[Records excerpted from a collection]

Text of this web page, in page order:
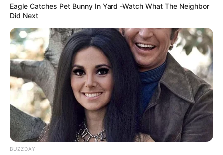
Eagle Catches Pet Bunny In Yard -Watch What The Neighbor
Did Next
BUZZDAY
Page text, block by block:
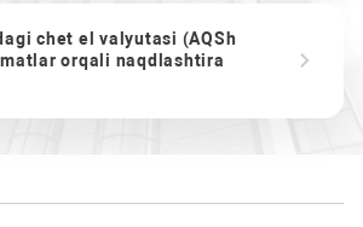
chet el valyutasi (AQSh
orqali naqdlashtira
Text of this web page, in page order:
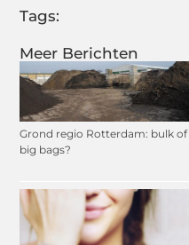
Meer Berichten
Grond regio Rotterdam: bulk of
big bags?
Tags:
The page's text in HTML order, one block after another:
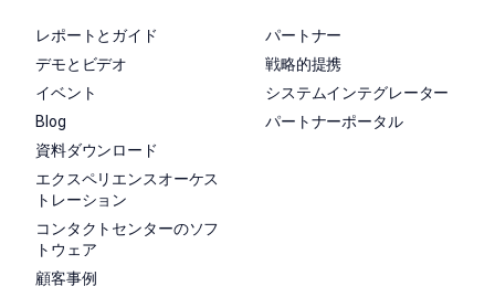
レポートとガイド
デモとビデオ
イベント
Blog
資料ダウンロード
エクスペリエンスオーケス
トレーション
コンタクトセンターのソフ
トウェア
顧客事例
パートナー
戦略的提携
システムインテグレーター
パートナーポータル
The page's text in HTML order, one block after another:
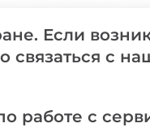
Если
с
работе с
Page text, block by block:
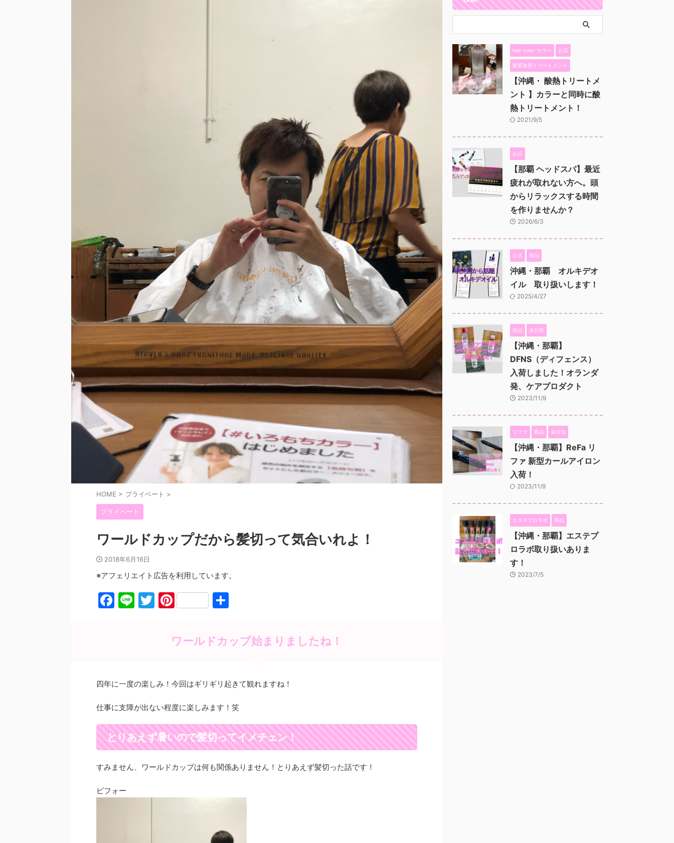
HOME > プライベート >
プライベート
ワールドカップだから髪切って気合いれよ！
2018年6月16日
※アフェリエイト広告を利用しています。
F
o
k
Li T Pi
er
e
ワールドカップ始まりましたね！
四年に一度の楽しみ！今回はギリギリ起きて観れますね！
仕事に支障が出ない程度に楽しみます！笑
とりあえず暑いので髪切ってイメチェン！
すみません、ワールドカップは何も関係ありません！とりあえず髪切った話です！
ビフォー
hair color カラー お店
髪質改善トリートメント
【沖縄・ 酸熱トリートメ
ント 】カラーと同時に酸
熱トリートメント！
2021/9/5
お店
【那覇 ヘッドスパ】最近
疲れが取れない方へ。頭
からリラックスする時間
を作りませんか？
2026/6/3
お店 商品
沖縄・那覇 オルキデオ
イル 取り扱いします！
2025/4/27
商品 未分類
【沖縄・那覇】
DFNS（ディフェンス）
入荷しました！オランダ
発、ケアプロダクト
2023/11/9
リファ 商品 未分類
【沖縄・那覇】ReFa リ
ファ 新型カールアイロン
入荷！
2023/11/9
エステプロラボ 商品
【沖縄・那覇】エステプ
ロラボ取り扱いありま
す！
2023/7/5
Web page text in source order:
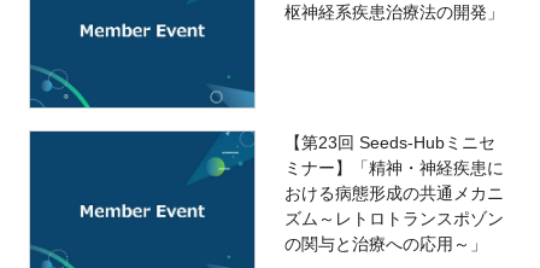
枢神経系疾患治療法の開発」
【第23回 Seeds-Hubミニセ
ミナー】「精神・神経疾患に
おける病態形成の共通メカニ
ズム～レトロトランスポゾン
の関与と治療への応用～」
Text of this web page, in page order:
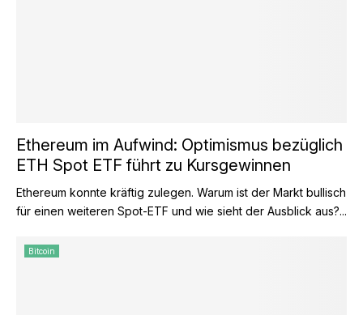
Ethereum im Aufwind: Optimismus bezüglich
ETH Spot ETF führt zu Kursgewinnen
Ethereum konnte kräftig zulegen. Warum ist der Markt bullisch
für einen weiteren Spot-ETF und wie sieht der Ausblick aus?...
Bitcoin
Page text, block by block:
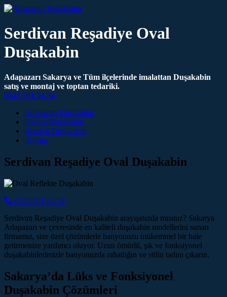
Serdivan Reşadiye Oval
Duşakabin
Adapazarı Sakarya ve Tüm ilçelerinde imalattan Duşakabin
satış ve montaj ve toptan tedariki.
0543 501 54 34
Main Navigation
Adapazarı Duşakabin
Karasu Duşakabin
Hendek Duşakabin
İletişim
Serdivan Reşadiye Oval Duşakabin
0543 501 54 34
Serdivan Reşadiye Oval Duşakabin arayışınızda mısınız? Sakarya
Adapazarı ve çevresinde en kaliteli duşakabin modellerini sunan
firmamız, size özel çözümlerle banyonuzu mükemmel bir hale
getirmenize yardımcı oluyor. Uzun ömürlü, şık ve fonksiyonel
duşakabinlerimizle banyonuzda rahatlığın ve stilin tadını çıkarın.
Sakarya’da Lüks ve Fonksiyonel
Duşakabin Çözümleri

BRIEF:
Within the entries above, count each line holding the string "Oval". Give only the result.

WRITTEN RESPONSE:
3